Внезапно трезвящий холод заставил его резко обернуться. Перед ним стоял, опираясь на жезл, Цимшиан. В глубоких, бархатных сумерках он виделся совсем иссохшим, будто живая мумия, стариком. Казалось, что даже редкая бахрома его длинной рубахи, цукли и жидкие волосы тянут его к земле. Он молча сел рядом, привычно подвернув под себя ноги, положил посох с кожаным свертком и ясно улыбнулся.
– Разве ты не знаешь, сынок,– хрипло обратился он к Чокто,– что истина может войти в ум только через глаза сердца. Довольно мучиться… Я знаю твои страдания и хочу помочь советом.
Чокто был слишком самолюбив, чтобы выразить свою радость и изумление словами шамана, но он был и слишком радушен, чтобы уйти от ответа, не оказав внимания старику.
– Мои уши открыты тебе,– как можно мягче сказал он и застыл во внимании.
Знахарь по обыкновению достал свою трубку, кисет с табаком, костяную трамбовку из лапы совы, плошку для прогоревшего табака и занялся приготовлениями. На какое-то время он, казалось, совсем позабыл о Чокто, всецело отдавшись серьезному делу. И лишь когда голубой дымок поплыл над его головой, он, по-рысьи щуря глаза, тихо сказал:
– Каждый из нас сам себе избирает путь. Ты шехалис, анкау, и всегда останешься им. Но Великий Дух благоволит ко всем людям. Поэтому я не осуждаю твоей страсти… – С этими словами Цимшиан овеял трубочным дымом плечи и лицо вождя.– Многие склонят перед тобой головы, и многие племена будут трепетать при звуке весел твоих воинов. Разве этого мало?..

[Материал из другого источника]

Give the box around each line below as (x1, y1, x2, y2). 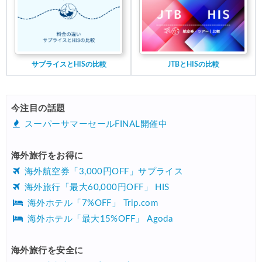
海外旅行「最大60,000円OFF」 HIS (24, 183, 170, 192)
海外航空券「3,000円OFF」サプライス (24, 167, 184, 177)
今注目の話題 (11, 104, 65, 113)
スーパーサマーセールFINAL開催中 (24, 120, 168, 129)
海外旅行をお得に (11, 151, 84, 161)
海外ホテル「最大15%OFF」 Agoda (27, 215, 173, 224)
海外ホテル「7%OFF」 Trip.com (27, 199, 158, 208)
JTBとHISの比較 (167, 61, 219, 68)
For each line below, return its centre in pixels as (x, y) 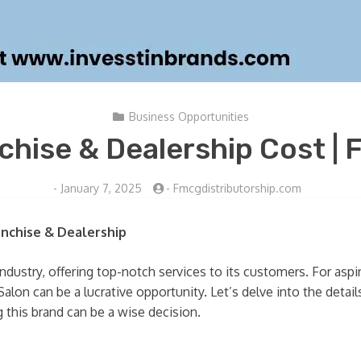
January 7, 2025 (101, 188)
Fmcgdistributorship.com (237, 188)
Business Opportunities (189, 116)
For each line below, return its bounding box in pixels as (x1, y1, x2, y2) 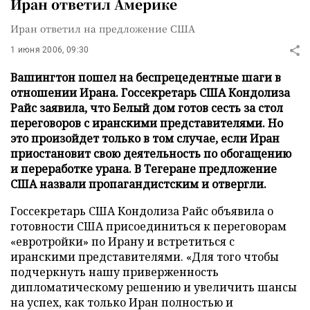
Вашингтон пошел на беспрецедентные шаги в (10, 70, 281, 85)
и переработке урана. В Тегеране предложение (10, 161, 277, 176)
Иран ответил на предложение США (10, 21, 195, 35)
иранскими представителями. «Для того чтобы (10, 249, 279, 264)
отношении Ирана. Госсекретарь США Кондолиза (10, 85, 290, 100)
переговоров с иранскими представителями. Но (10, 116, 283, 131)
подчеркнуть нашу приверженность (10, 264, 219, 280)
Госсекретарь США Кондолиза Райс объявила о (10, 203, 273, 219)
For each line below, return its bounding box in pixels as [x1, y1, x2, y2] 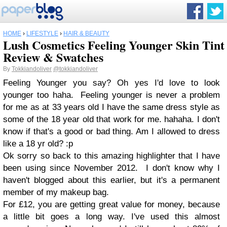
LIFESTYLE [26, 30, 58, 37]
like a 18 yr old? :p [3, 139, 73, 148]
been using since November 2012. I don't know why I [3, 163, 220, 173]
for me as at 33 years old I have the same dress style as [3, 102, 220, 112]
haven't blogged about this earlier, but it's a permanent [3, 175, 220, 185]
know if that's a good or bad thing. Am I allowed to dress [3, 127, 220, 136]
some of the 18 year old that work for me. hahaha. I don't [3, 115, 220, 124]
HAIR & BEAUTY [63, 30, 109, 37]
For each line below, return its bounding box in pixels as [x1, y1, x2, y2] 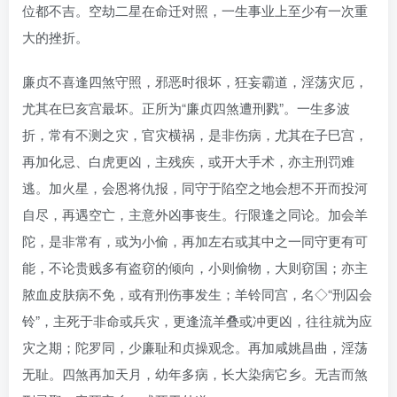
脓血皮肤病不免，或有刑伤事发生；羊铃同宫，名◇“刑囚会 [22, 284, 372, 303]
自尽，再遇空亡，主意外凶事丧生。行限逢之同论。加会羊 [22, 204, 368, 223]
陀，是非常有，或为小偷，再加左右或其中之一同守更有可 [22, 230, 368, 250]
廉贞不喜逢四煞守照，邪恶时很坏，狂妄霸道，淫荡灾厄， [22, 71, 368, 90]
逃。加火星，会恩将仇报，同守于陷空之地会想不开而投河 [22, 177, 368, 197]
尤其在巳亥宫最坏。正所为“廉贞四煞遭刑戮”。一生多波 [22, 97, 350, 117]
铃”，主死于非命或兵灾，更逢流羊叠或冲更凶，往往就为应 [22, 310, 372, 330]
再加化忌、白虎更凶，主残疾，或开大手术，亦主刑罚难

Жрец тепло усмехнулся и покачал головой:
– С детства лучшие воины учили тебя владеть оружием, замечать притаившуюся в траве змею, управлять каноэ и бить копьем зверя, хватать на лету стрелы и отражать удар топора. Разве не так, сын мой? Вот, вот,—старик задумчиво выпустил дым на свою ладонь и провел пальцами по татуированному лбу.– Заметив в твоих глазах блеск силы, Широкий След взялся учить тебя лесному знанию, и теперь для тебя нет загадок и таинств в горах. В четырнадцать лет ты стал воином, убив в битве на Медвежьей Реке первого своего врага… Прошло немало зим, и ты стал великим воином, предводителем Каменных Стрел и анкау куана Касатки… Разве этого мало?..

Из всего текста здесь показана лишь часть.